Exercise prompt :: Reproduce all of the records exactly.

Segment Start: Data provided

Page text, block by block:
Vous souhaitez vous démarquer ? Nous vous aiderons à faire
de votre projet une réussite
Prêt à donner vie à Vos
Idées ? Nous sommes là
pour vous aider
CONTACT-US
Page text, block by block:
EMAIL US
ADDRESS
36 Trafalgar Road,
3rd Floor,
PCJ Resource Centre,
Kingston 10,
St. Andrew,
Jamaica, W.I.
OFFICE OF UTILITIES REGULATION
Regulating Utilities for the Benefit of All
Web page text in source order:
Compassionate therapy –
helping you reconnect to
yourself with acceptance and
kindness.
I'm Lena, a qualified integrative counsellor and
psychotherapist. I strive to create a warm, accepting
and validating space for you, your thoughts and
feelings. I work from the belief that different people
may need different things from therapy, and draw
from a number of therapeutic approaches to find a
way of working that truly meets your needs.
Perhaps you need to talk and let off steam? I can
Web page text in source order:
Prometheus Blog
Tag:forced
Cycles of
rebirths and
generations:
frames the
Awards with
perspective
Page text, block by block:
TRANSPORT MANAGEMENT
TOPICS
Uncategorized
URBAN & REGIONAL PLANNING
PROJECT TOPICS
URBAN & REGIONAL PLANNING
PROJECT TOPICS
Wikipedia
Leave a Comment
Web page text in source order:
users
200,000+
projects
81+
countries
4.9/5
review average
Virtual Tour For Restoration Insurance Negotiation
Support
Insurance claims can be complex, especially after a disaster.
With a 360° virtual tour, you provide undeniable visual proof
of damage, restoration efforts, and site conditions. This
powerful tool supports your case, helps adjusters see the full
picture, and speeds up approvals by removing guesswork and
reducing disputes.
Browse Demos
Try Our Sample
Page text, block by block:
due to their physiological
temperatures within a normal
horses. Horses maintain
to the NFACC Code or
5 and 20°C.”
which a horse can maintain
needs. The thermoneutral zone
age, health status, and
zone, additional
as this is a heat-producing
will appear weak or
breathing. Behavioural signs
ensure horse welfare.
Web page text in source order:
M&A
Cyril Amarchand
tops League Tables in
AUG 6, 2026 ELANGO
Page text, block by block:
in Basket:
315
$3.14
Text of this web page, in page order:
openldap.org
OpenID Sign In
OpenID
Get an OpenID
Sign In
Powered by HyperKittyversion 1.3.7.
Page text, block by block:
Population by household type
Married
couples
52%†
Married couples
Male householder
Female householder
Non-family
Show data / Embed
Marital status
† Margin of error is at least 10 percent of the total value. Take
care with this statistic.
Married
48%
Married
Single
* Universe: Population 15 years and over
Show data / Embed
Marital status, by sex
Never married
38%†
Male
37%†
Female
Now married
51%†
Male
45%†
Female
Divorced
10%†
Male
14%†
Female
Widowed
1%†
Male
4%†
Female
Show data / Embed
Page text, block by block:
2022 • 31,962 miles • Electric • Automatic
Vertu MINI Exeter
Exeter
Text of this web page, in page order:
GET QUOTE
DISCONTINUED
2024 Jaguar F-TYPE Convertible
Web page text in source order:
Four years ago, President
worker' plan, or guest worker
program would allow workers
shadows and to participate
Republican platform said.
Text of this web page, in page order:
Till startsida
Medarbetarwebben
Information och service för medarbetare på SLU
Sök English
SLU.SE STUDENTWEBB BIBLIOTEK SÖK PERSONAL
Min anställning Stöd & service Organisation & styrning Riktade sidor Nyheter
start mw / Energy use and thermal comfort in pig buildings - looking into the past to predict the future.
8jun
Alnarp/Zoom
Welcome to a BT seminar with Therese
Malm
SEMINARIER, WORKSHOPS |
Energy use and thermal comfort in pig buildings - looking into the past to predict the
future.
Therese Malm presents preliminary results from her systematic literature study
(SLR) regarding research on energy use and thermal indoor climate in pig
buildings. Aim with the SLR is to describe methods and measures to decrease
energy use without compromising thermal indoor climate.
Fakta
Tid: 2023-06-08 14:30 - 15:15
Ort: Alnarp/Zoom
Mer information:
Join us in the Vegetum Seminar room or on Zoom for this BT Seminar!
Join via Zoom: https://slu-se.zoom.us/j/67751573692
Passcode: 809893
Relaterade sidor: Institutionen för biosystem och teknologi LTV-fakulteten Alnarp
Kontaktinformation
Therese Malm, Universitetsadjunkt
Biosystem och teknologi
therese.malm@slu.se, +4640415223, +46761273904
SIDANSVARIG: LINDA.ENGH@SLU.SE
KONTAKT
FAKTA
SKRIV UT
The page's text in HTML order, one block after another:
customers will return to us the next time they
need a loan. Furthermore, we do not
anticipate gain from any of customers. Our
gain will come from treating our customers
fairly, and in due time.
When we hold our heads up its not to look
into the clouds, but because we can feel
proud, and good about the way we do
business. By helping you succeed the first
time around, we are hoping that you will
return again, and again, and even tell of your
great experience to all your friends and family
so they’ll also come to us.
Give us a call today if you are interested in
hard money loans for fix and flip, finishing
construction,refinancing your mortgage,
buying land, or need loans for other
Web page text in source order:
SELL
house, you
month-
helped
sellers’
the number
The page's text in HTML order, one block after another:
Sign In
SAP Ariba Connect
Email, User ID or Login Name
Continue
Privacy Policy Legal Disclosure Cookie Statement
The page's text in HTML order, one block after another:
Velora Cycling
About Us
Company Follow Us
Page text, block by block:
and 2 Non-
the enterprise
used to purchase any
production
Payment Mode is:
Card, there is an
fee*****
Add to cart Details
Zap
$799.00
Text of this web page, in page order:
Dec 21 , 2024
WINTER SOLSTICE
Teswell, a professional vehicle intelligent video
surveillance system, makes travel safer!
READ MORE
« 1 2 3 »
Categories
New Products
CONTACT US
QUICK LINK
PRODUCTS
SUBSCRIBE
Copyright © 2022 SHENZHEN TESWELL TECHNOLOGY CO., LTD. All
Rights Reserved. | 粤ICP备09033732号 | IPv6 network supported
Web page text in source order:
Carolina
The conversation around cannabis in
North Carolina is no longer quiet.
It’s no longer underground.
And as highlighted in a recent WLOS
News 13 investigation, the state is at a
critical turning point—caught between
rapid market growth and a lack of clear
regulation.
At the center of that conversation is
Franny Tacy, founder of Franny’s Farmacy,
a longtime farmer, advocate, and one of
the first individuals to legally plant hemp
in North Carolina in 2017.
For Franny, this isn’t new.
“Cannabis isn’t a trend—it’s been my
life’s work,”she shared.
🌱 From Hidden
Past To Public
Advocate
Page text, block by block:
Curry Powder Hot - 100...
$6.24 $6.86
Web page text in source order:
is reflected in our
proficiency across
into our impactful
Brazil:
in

Segment End: Data provided

Reply ::
Page text, block by block:
Vous souhaitez vous démarquer ? Nous vous aiderons à faire
de votre projet une réussite
Prêt à donner vie à Vos
Idées ? Nous sommes là
pour vous aider
CONTACT-US
Page text, block by block:
EMAIL US
ADDRESS
36 Trafalgar Road,
3rd Floor,
PCJ Resource Centre,
Kingston 10,
St. Andrew,
Jamaica, W.I.
OFFICE OF UTILITIES REGULATION
Regulating Utilities for the Benefit of All
Web page text in source order:
Compassionate therapy –
helping you reconnect to
yourself with acceptance and
kindness.
I'm Lena, a qualified integrative counsellor and
psychotherapist. I strive to create a warm, accepting
and validating space for you, your thoughts and
feelings. I work from the belief that different people
may need different things from therapy, and draw
from a number of therapeutic approaches to find a
way of working that truly meets your needs.
Perhaps you need to talk and let off steam? I can
Web page text in source order:
Prometheus Blog
Tag:forced
Cycles of
rebirths and
generations:
frames the
Awards with
perspective
Page text, block by block:
TRANSPORT MANAGEMENT
TOPICS
Uncategorized
URBAN & REGIONAL PLANNING
PROJECT TOPICS
URBAN & REGIONAL PLANNING
PROJECT TOPICS
Wikipedia
Leave a Comment
Web page text in source order:
users
200,000+
projects
81+
countries
4.9/5
review average
Virtual Tour For Restoration Insurance Negotiation
Support
Insurance claims can be complex, especially after a disaster.
With a 360° virtual tour, you provide undeniable visual proof
of damage, restoration efforts, and site conditions. This
powerful tool supports your case, helps adjusters see the full
picture, and speeds up approvals by removing guesswork and
reducing disputes.
Browse Demos
Try Our Sample
Page text, block by block:
due to their physiological
temperatures within a normal
horses. Horses maintain
to the NFACC Code or
5 and 20°C.”
which a horse can maintain
needs. The thermoneutral zone
age, health status, and
zone, additional
as this is a heat-producing
will appear weak or
breathing. Behavioural signs
ensure horse welfare.
Web page text in source order:
M&A
Cyril Amarchand
tops League Tables in
AUG 6, 2026 ELANGO
Page text, block by block:
in Basket:
315
$3.14
Text of this web page, in page order:
openldap.org
OpenID Sign In
OpenID
Get an OpenID
Sign In
Powered by HyperKittyversion 1.3.7.
Page text, block by block:
Population by household type
Married
couples
52%†
Married couples
Male householder
Female householder
Non-family
Show data / Embed
Marital status
† Margin of error is at least 10 percent of the total value. Take
care with this statistic.
Married
48%
Married
Single
* Universe: Population 15 years and over
Show data / Embed
Marital status, by sex
Never married
38%†
Male
37%†
Female
Now married
51%†
Male
45%†
Female
Divorced
10%†
Male
14%†
Female
Widowed
1%†
Male
4%†
Female
Show data / Embed
Page text, block by block:
2022 • 31,962 miles • Electric • Automatic
Vertu MINI Exeter
Exeter
Text of this web page, in page order:
GET QUOTE
DISCONTINUED
2024 Jaguar F-TYPE Convertible
Web page text in source order:
Four years ago, President
worker' plan, or guest worker
program would allow workers
shadows and to participate
Republican platform said.
Text of this web page, in page order:
Till startsida
Medarbetarwebben
Information och service för medarbetare på SLU
Sök English
SLU.SE STUDENTWEBB BIBLIOTEK SÖK PERSONAL
Min anställning Stöd & service Organisation & styrning Riktade sidor Nyheter
start mw / Energy use and thermal comfort in pig buildings - looking into the past to predict the future.
8jun
Alnarp/Zoom
Welcome to a BT seminar with Therese
Malm
SEMINARIER, WORKSHOPS |
Energy use and thermal comfort in pig buildings - looking into the past to predict the
future.
Therese Malm presents preliminary results from her systematic literature study
(SLR) regarding research on energy use and thermal indoor climate in pig
buildings. Aim with the SLR is to describe methods and measures to decrease
energy use without compromising thermal indoor climate.
Fakta
Tid: 2023-06-08 14:30 - 15:15
Ort: Alnarp/Zoom
Mer information:
Join us in the Vegetum Seminar room or on Zoom for this BT Seminar!
Join via Zoom: https://slu-se.zoom.us/j/67751573692
Passcode: 809893
Relaterade sidor: Institutionen för biosystem och teknologi LTV-fakulteten Alnarp
Kontaktinformation
Therese Malm, Universitetsadjunkt
Biosystem och teknologi
therese.malm@slu.se, +4640415223, +46761273904
SIDANSVARIG: LINDA.ENGH@SLU.SE
KONTAKT
FAKTA
SKRIV UT
The page's text in HTML order, one block after another:
customers will return to us the next time they
need a loan. Furthermore, we do not
anticipate gain from any of customers. Our
gain will come from treating our customers
fairly, and in due time.
When we hold our heads up its not to look
into the clouds, but because we can feel
proud, and good about the way we do
business. By helping you succeed the first
time around, we are hoping that you will
return again, and again, and even tell of your
great experience to all your friends and family
so they’ll also come to us.
Give us a call today if you are interested in
hard money loans for fix and flip, finishing
construction,refinancing your mortgage,
buying land, or need loans for other
Web page text in source order:
SELL
house, you
month-
helped
sellers’
the number
The page's text in HTML order, one block after another:
Sign In
SAP Ariba Connect
Email, User ID or Login Name
Continue
Privacy Policy Legal Disclosure Cookie Statement
The page's text in HTML order, one block after another:
Velora Cycling
About Us
Company Follow Us
Page text, block by block:
and 2 Non-
the enterprise
used to purchase any
production
Payment Mode is:
Card, there is an
fee*****
Add to cart Details
Zap
$799.00
Text of this web page, in page order:
Dec 21 , 2024
WINTER SOLSTICE
Teswell, a professional vehicle intelligent video
surveillance system, makes travel safer!
READ MORE
« 1 2 3 »
Categories
New Products
CONTACT US
QUICK LINK
PRODUCTS
SUBSCRIBE
Copyright © 2022 SHENZHEN TESWELL TECHNOLOGY CO., LTD. All
Rights Reserved. | 粤ICP备09033732号 | IPv6 network supported
Web page text in source order:
Carolina
The conversation around cannabis in
North Carolina is no longer quiet.
It’s no longer underground.
And as highlighted in a recent WLOS
News 13 investigation, the state is at a
critical turning point—caught between
rapid market growth and a lack of clear
regulation.
At the center of that conversation is
Franny Tacy, founder of Franny’s Farmacy,
a longtime farmer, advocate, and one of
the first individuals to legally plant hemp
in North Carolina in 2017.
For Franny, this isn’t new.
“Cannabis isn’t a trend—it’s been my
life’s work,”she shared.
🌱 From Hidden
Past To Public
Advocate
Page text, block by block:
Curry Powder Hot - 100...
$6.24 $6.86
Web page text in source order:
is reflected in our
proficiency across
into our impactful
Brazil:
in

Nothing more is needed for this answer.